COLUMBIA, SC (WIS) - Some South Carolinians have had their money, cars or homes taken by law enforcement without even being charged with a crime.
This is allowed in South Carolina. Law enforcement needs probable cause to take your property if they believe it was obtained through illegal means or used for illegal activity.
Representative Todd Rutherford (D-Richland) is an attorney, he said, “When I walked into my office and I said how many clients had money taken by law enforcement and no charges were filed. My office started riddling off name after name. Situation after situation. County after county.” This is something lawmakers want to stop.
Representative Alan Clemmons (R-Horry) filed the Asset Forfeiture and Private Property Protection Act (H.3968). He said, “The way we're doing it today is un-American. The legislature created that process. So now it's time for us to look at what's happening and change it accordingly.”

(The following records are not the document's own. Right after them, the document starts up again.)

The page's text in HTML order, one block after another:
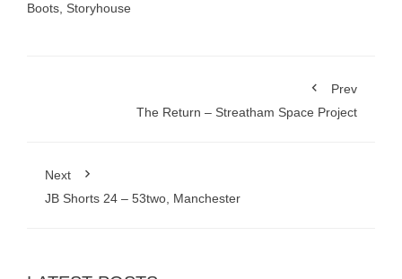
Boots Storyhouse
Prev
The Return – Streatham Space Project
Next
JB Shorts 24 – 53two, Manchester
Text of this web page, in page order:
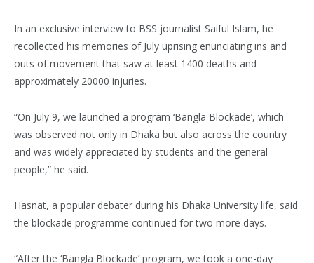
In an exclusive interview to BSS journalist Saiful Islam, he
recollected his memories of July uprising enunciating ins and
outs of movement that saw at least 1400 deaths and
approximately 20000 injuries.
“On July 9, we launched a program ‘Bangla Blockade’, which
was observed not only in Dhaka but also across the country
and was widely appreciated by students and the general
people,” he said.
Hasnat, a popular debater during his Dhaka University life, said
the blockade programme continued for two more days.
“After the ‘Bangla Blockade’ program, we took a one-day
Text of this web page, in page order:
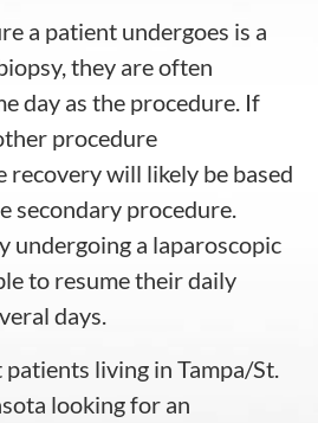
a patient undergoes is a
they are often
day as the procedure. If
procedure
recovery will likely be based
secondary procedure.
undergoing a laparoscopic
to resume their daily
days.
living in Tampa/St.
looking for an
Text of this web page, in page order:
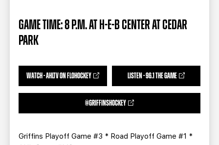
SINGLE GAME TICKETS
GAME TIME: 8 P.M. AT H-E-B CENTER AT CEDAR
PARK
WATCH - AHLTV ON FLOHOCKEY LISTEN - 96.1 THE GAME
@GRIFFINSHOCKEY
Griffins Playoff Game #3 * Road Playoff Game #1 *

The bill has more than 100 sponsors and bipartisan support. H.3968 wants to abolish civil asset forfeiture in South Carolina. The bill requires a criminal conviction before property can be seized.
According to the non-profit libertarian public interest law firm, Institute for Justice, from 2009 to 2014, law enforcement in South Carolina seized an estimated $22 million of forfeiture proceeds.
Rep. Clemmons said according to a recent investigative story from the Greenville News, “In twenty-percent of all the forfeiture cases in South Carolina there was never a charge.”
Law enforcement say they are not necessarily against the bill. They believe exceptions should be made instead of entirely abolishing the law.
They say these forfeitures are important in stopping drug trafficking and other criminal activities in the state. Spartanburg County Sheriff Chuck Wright said, “We’re doing it properly. We’re not taking people’s money. We’re not standing on the side of the road saying give us the money or you’re going to have to wait for 45 minutes until a dog gets here. We don’t do it that way.”
The bill would also change the potential incentive asset forfeiture creates. According to South Carolina law, 95% of forfeiture proceeds can be retained by local agencies. (75% to law enforcement and 20% to prosecutors).
Rep. Alan Clemmons said, “The legislature sees policing and public safety as it’s number one duty and responsibility. We are going to fund public safety at appropriate levels.”
The Judiciary Constitutional Laws subcommittee gave a favorable vote on a bill that would created a public online database on forfeitures cases in South Carolina. This will add more transparency to the process.